[To do]: Range to copy from the entries below: the line containing "18 Aug 3305 (9, 36, 57, 47)" through the line containing "virtual void onFixedUpdate (double deltaSec)", inclusive. Retype only those lines, exactly, without any images.

[Input records]:
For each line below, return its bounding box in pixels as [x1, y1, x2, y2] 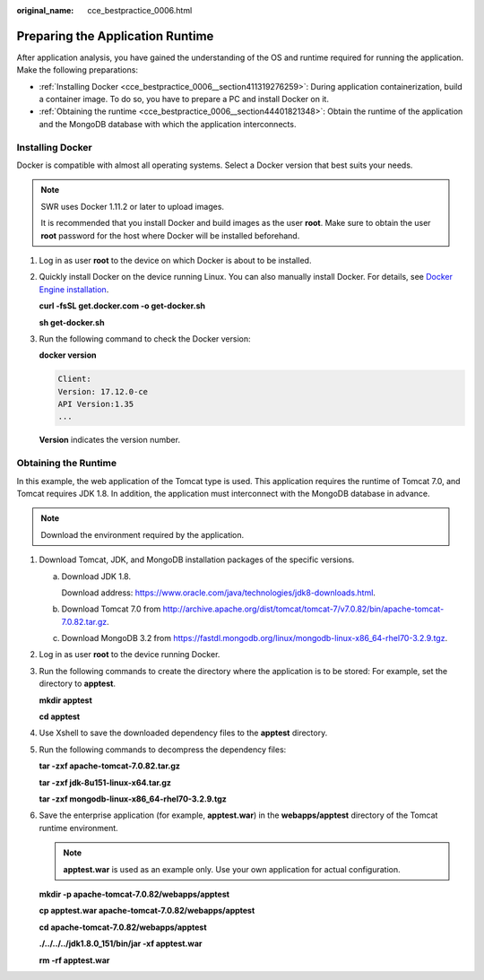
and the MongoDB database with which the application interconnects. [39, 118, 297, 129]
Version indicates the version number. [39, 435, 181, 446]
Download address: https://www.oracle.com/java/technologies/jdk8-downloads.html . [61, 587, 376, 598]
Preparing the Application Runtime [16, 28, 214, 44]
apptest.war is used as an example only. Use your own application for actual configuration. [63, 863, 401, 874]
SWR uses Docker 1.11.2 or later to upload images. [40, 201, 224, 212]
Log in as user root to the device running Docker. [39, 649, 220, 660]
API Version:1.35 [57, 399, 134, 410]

...

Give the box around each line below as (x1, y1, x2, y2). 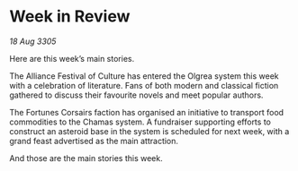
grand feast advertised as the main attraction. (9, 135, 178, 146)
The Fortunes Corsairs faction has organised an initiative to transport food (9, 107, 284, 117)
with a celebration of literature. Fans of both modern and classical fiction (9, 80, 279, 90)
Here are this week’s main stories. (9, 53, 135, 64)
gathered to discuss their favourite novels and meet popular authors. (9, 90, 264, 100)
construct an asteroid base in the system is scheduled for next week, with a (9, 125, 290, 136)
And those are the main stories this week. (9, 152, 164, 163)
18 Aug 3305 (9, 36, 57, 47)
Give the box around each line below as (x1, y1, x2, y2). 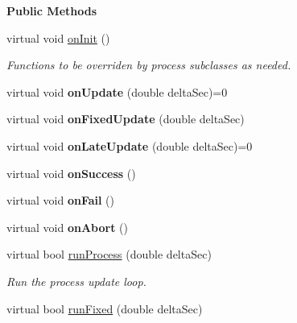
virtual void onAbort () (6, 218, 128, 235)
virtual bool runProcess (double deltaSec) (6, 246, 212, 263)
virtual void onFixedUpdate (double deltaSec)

...

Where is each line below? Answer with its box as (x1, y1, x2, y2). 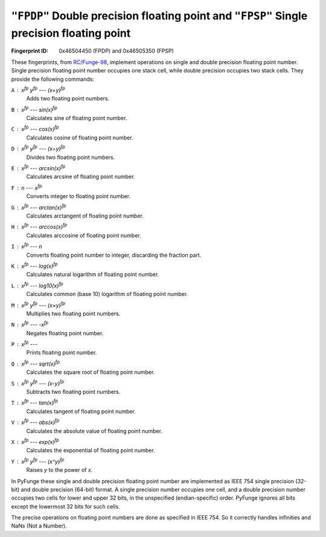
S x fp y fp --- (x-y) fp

[Answer section]:
18 Aug 3305 (9, 36, 57, 47)
Give the box around each line below as (x1, y1, x2, y2). 
virtual void onAbort () (6, 218, 128, 235)
virtual bool runProcess (double deltaSec) (6, 246, 212, 263)
virtual void onFixedUpdate (double deltaSec)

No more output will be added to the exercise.